Les notions de partenariat, d'appropriation locale et de participation sont déjà des concepts clé des politiques de développement. Ces concepts devraient aussi s'appliquer aux politiques de sécurité quand il faut décider du type de politiques de développement et de sécurité à adopter, quand il faut choisir entre intervenir avec des forces militaires ou par le biais des diverses formes de conditionnalité existantes et quand on doit évaluer les besoins de base identifiés par les personnes qui souffrent de la violence et de l'insécurité. Ce n'est pas seulement une question morale, c'est une question d'efficacité. Les personnes qui vivent dans les zones d'insécurité sont les meilleures sources de renseignement. La communication, la consultation et le dialogue sont donc des outils essentiels pour le développement et la sécurité.

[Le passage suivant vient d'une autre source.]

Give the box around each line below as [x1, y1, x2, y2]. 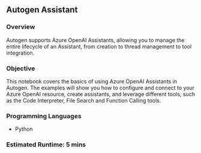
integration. [6, 49, 35, 56]
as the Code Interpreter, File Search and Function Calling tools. [6, 97, 161, 104]
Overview [6, 23, 35, 31]
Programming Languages [6, 112, 82, 120]
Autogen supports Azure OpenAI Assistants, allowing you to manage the [6, 36, 185, 44]
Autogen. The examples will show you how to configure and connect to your [6, 84, 195, 91]
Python [14, 125, 33, 133]
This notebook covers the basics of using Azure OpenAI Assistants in [6, 77, 178, 85]

Les groupes de femmes sont particulièrement importants dans ce contexte. On a reconnu depuis longtemps l'importance de l'égalité des sexes et tout spécialement de l'éducation des filles pour le développement. On peut dire la même chose de la gestion des conflits. Les femmes jouent un rôle décisif dans les conflits contemporains, à la fois en en subissant les conséquences quotidiennes et en dépassant les divisions internes à la société. L'engagement et le partenariat avec des groupes de femmes peut constituer un élement clé d'une approche de sécurité humaine.

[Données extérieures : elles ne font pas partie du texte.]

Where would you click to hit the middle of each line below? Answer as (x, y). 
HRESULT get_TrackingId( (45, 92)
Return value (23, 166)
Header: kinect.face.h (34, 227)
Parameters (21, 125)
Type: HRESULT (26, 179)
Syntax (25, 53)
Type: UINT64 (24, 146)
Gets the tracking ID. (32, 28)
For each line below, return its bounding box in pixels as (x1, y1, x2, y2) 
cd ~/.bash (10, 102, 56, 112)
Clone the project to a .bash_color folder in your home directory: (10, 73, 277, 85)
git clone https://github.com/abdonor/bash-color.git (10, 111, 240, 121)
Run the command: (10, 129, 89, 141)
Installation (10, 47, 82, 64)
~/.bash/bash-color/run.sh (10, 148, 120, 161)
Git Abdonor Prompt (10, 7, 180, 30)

Les nouvelles guerres n'ont pas de frontières claires. Elles ont tendance à s'étendre par l'intermédiaire des réfugiés et des personnes déplacées, des minorités vivant dans des Etats différents et des réseaux criminels et extrémistes. De fait, la plupart des situations d'insécurité sévère sont situées dans un petit nombre de régions. En privilégiant d'abord les zones définies en terme d'Etat, on a souvent négligé des méthodes relativement simples pour éviter la montée de la violence. Encore une fois, les analystes de politique étrangère ont souvent été surpris quand, alors qu'on venait d'accorder une attention considérable à un conflit, un autre pouvait surgir sans prévenir dans un pays voisin.
La région est aussi une porte d'entrée importante pour restaurer ou soutenir la coopération économique et commerciale. La destruction des lignes de transport et des relations commerciales, conséquence de la guerre, compte souvent parmi les premières causes de chute de la production et de l'emploi, contribuant encore à la pauvreté et à l'insécurité.
La communauté développementaliste est avec raison soucieuse de la sécurisation du développement. Dans le passé, en théorie du moins, les questions de sécurité ont été considérées comme appartenant au domaine des affaires étrangères alors que le développement était une question nationale, du même ordre que les politiques économiques et sociales. En raison de cette division, quand la sécurité a envahi le champ du développement et que, pendant la guerre froide, les questions de sécurité ont fortement pesé sur les politiques de développement, ce phénomène a ainsi été considéré comme une expression du néocolonialisme.
Il est cependant impossible aujourd'hui de séparer la sécurité du développement. Les distinctions entre les politiques extérieures et intérieures, entre des politiques nobles et d'autres plus contingentes (high and low politics), s'écroulent d'elles-mêmes. Si nous nous accrochons à une vision dépassée de la sécurité, cela va avoir des effets proprement désastreux sur le développement. Une vision stato-centrée de la sécurité ne permet pas d'agir contre l'insécurité vécue par les individus et les communautés dans de larges portions du monde, et tout spécialement dans les pays en développement.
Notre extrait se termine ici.